Stored items from a collection
-=-=-=-=-

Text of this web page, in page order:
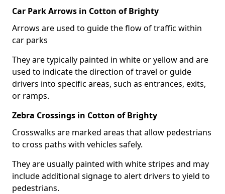
Car Park Arrows in Cotton of Brighty
Arrows are used to guide the flow of traffic within
car parks
They are typically painted in white or yellow and are
used to indicate the direction of travel or guide
drivers into specific areas, such as entrances, exits,
or ramps.
Zebra Crossings in Cotton of Brighty
Crosswalks are marked areas that allow pedestrians
to cross paths with vehicles safely.
They are usually painted with white stripes and may
include additional signage to alert drivers to yield to
pedestrians.
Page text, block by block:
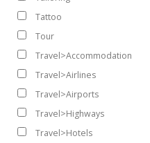
Tattoo
Tour
Travel>Accommodation
Travel>Airlines
Travel>Airports
Travel>Highways
Travel>Hotels
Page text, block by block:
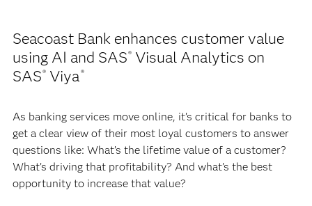
Seacoast Bank enhances customer value
using AI and SAS® Visual Analytics on
SAS® Viya®
As banking services move online, it’s critical for banks to
get a clear view of their most loyal customers to answer
questions like: What’s the lifetime value of a customer?
What’s driving that profitability? And what’s the best
opportunity to increase that value?
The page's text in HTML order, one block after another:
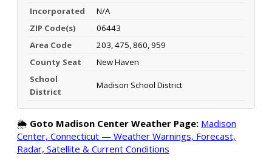
Incorporated
N/A
ZIP Code(s)
06443
Area Code
203, 475, 860, 959
County Seat
New Haven
School
District
Madison School District
🌦️ Goto Madison Center Weather Page: Madison
Center, Connecticut — Weather Warnings, Forecast,
Radar, Satellite & Current Conditions

-=-=-=-=-

### Work required
After locating the line containing "County Seat", write out that line and all remaining lines of the records exactly, with nothing added.

### Solution to this exercise
County Seat
New Haven
School
District
Madison School District
🌦️ Goto Madison Center Weather Page: Madison
Center, Connecticut — Weather Warnings, Forecast,
Radar, Satellite & Current Conditions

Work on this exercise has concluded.